Another thing...I think a surface area measurement would be better than mass as far as the oak cubes go, i.e., 100 cubic inches vs 2.5oz. It's really the surface area that determines how much oaky flavor you'll get, not the weight. A 2.5oz monolithic cube would contribute a lot less oak flavor than 2.5oz of cubelettes 3/8" on a side (like mine).
 
Oak tannins will age out. Your surface area observation is correct. Avoid the temptation to use sawdust; as one member discovered, this provides many nucleation sites for CO2. Instant mega-foam!
 
make an oak chip tea. form he latest Brew Your Own issue:

on the day before brew day, mix about 2 cups of oak chips in hot but not boiling water, in a tightly sealable jar (mason jar). seal it, let it cool off, then keep it in fridge overnight. before steeping, toast the oak chips in the oven on a cookie sheet @ 250 for about an hour. use the tea at pitching time. strain the oak chips out of the tea and then add the cool steril tea to the fermentor prior to transfering the wort on to it.
 
Have you considered Hickory, or Pecan? A friend of mine aged some 190 proof in hickory for 3 years. Makes Crown Royal taste like Old English 800! And the cooking flavor from pecan is excellent also.
 
I went with oak because that would be authentic in terms of a barrel, and it was what my HBS has.
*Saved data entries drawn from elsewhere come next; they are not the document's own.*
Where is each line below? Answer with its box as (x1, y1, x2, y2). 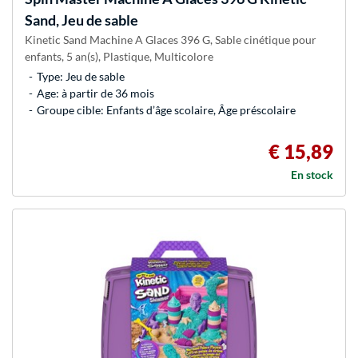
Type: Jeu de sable (37, 70, 125, 84)
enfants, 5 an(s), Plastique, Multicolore (25, 50, 213, 64)
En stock (291, 168, 333, 182)
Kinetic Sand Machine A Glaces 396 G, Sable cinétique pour (25, 33, 316, 47)
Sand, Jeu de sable (25, 11, 138, 30)
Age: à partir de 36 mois (37, 86, 154, 101)
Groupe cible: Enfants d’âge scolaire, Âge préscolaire (37, 103, 296, 117)
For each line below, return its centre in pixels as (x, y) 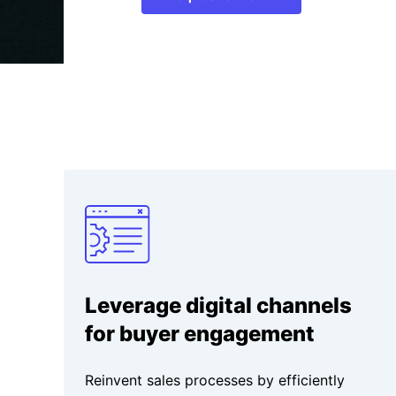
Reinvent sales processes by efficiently (215, 381)
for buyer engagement (200, 334)
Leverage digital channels (218, 306)

I do have access to other woods, so I might give something else a try sometime.

I might give DeRoux's/byo's method a shot, too, the next time I do this recipe.
 
Off subject question alert.

Why dont the yeast eat the wood or components in wood and make wood alch.?
From what i know wood alch. is toxic.
Does the production of wood alch. take a diffrent type of fungus?
Just a question or two that popped into my mind.